**WHAT THE TASK REQUIRES:** Look for the word "void" in the entries and copy every line where it shows up.
*** DATA UNDER STUDY
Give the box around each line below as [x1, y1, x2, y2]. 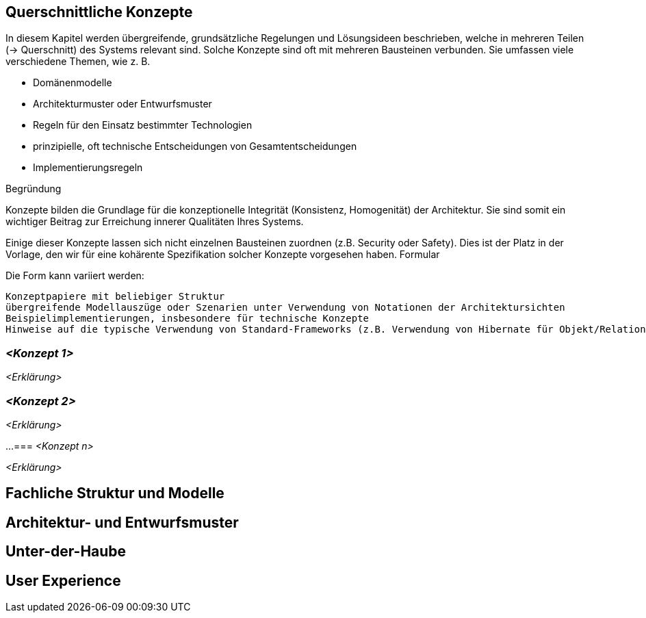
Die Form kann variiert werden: [5, 270, 144, 282]
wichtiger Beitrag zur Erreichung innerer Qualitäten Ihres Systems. [5, 216, 304, 228]
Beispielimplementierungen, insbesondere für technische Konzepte [5, 313, 370, 324]
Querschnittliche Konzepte [5, 3, 193, 21]
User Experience [5, 571, 121, 589]
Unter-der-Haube [5, 543, 127, 561]
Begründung [5, 183, 62, 195]
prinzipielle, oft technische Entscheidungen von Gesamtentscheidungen [33, 140, 357, 153]
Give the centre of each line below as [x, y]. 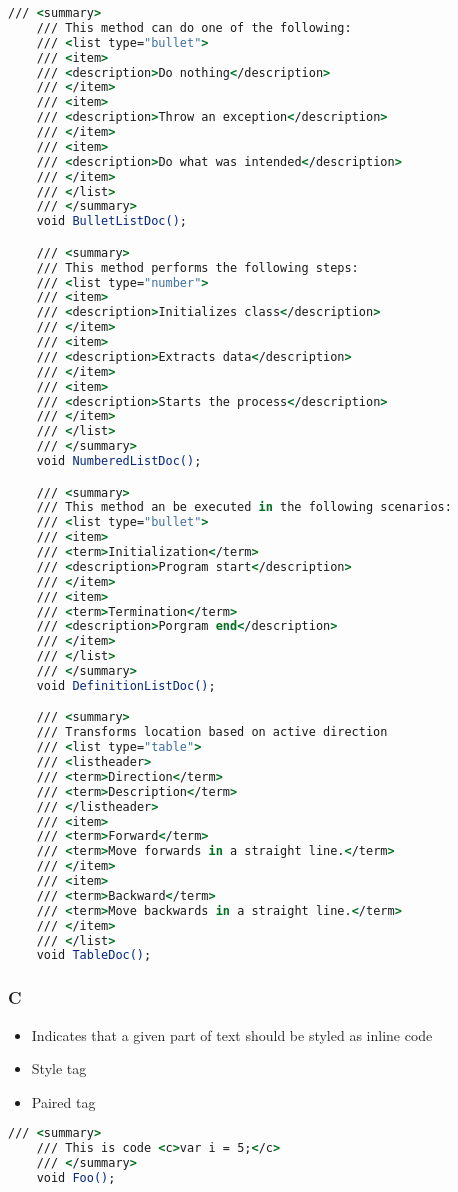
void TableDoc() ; [94, 955]
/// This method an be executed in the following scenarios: [244, 507]
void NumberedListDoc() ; [119, 461]
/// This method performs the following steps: [197, 267]
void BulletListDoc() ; [111, 221]
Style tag [59, 1068]
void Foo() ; [76, 1177]
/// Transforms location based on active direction [212, 732]
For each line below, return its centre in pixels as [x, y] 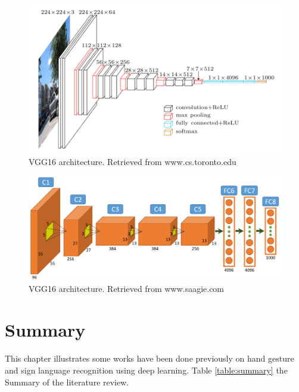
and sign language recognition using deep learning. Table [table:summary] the [146, 370]
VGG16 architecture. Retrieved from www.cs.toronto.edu [133, 161]
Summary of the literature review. [67, 382]
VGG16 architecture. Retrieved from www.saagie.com [127, 288]
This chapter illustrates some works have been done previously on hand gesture [149, 358]
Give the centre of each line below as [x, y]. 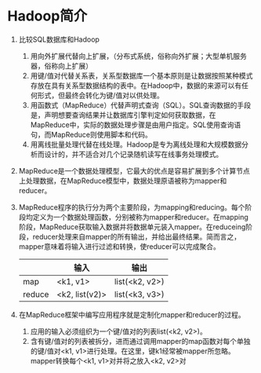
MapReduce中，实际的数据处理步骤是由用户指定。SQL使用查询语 [136, 124]
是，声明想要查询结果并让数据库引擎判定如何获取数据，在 [123, 115]
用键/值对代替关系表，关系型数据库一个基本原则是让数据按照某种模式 [141, 75]
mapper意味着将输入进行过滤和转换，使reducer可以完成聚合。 [119, 246]
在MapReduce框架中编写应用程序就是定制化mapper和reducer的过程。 [132, 314]
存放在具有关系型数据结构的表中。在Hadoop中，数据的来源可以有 [136, 85]
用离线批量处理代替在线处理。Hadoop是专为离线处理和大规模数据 [136, 144]
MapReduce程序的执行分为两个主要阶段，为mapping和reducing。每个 [132, 207]
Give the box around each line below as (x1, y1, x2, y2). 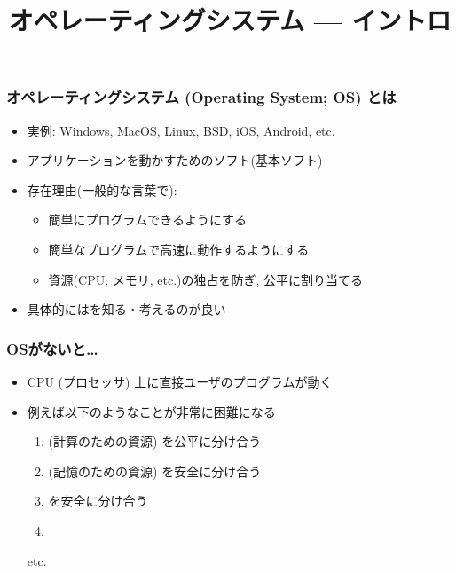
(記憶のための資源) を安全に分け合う (48, 461, 262, 480)
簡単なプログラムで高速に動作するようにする (48, 240, 310, 259)
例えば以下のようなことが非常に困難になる (27, 402, 276, 420)
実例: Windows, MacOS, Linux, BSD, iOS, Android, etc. (27, 121, 335, 139)
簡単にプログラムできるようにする (48, 210, 248, 229)
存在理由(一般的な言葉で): (27, 180, 177, 199)
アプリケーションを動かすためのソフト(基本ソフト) (27, 151, 323, 169)
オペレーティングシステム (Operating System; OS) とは (6, 86, 397, 108)
******
**TASK SOLUTION:**
void TableDoc() ; [94, 955]
void NumberedListDoc() ; [119, 461]
void BulletListDoc() ; [111, 221]
void Foo() ; [76, 1177]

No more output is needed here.